We loved this tree poking its limb up in the middle of the fire area. Peggy at first saw a unicorn but I saw Smokey the Bear… reminding people to be careful with fire.

Horsetail fern growing in the Red Butte Wilderness.

We found this horse-tail fern growing in the canyon. Pioneers reputedly used this plant for scrubbing out pans.

CCC Cabin in the Red Buttes Wilderness area of Northern California and Southern Oregon.

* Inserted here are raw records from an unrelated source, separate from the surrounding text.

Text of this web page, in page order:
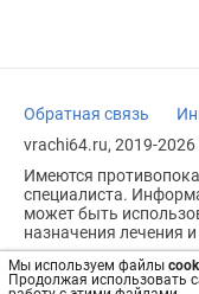
Мы используем файлы
Продолжая использовать
Обратная связь
vrachi64.ru, 2019-2026
Имеются
специалиста.
может быть
назначения лечения
Возрастное

An old cabin made out of red cedar shakes was built by the Civilian Conservation Corps in the 30s and then used by the forest service for storing fire fighting tools. (Located at #2 on the map.)

Roof of cedar shake cabin in Red Butte Wilderness area.

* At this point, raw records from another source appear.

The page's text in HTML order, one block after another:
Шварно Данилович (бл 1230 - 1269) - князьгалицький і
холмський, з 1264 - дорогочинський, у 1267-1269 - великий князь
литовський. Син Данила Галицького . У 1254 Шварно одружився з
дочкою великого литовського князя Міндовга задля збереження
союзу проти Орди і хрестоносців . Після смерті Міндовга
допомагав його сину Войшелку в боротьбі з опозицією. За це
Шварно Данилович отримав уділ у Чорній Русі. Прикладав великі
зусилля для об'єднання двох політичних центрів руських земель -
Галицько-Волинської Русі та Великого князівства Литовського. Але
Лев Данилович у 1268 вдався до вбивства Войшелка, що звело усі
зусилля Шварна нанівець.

The hand-hewn cedar shake roof.

Chinquapin forest in Red Butte Wilderness.

Not far above the cabin, we came across a chinquapin forest. I had seen chinquapin bushes but never trees.

Chinquapin nuts, encased in these spine covered shells, are apparently quite tasty.

Chinquapin nuts, encased in these spine covered outer shells, are apparently quite tasty.

Flowering dogwood in the Red Butte Wilderness.

The trail at this elevation also featured beautiful flowering dogwood.

Peggy Mekemson hikes along the Butte Fork Trail through the Red Buttes Wilderness of Northern California.

Here, Peggy poses under a bower of it. I was going to point out that her pack weighed 32.5 pounds. She quickly corrected me. It was 32.8 pounds.

Small creek in Red Butte Wilderness area.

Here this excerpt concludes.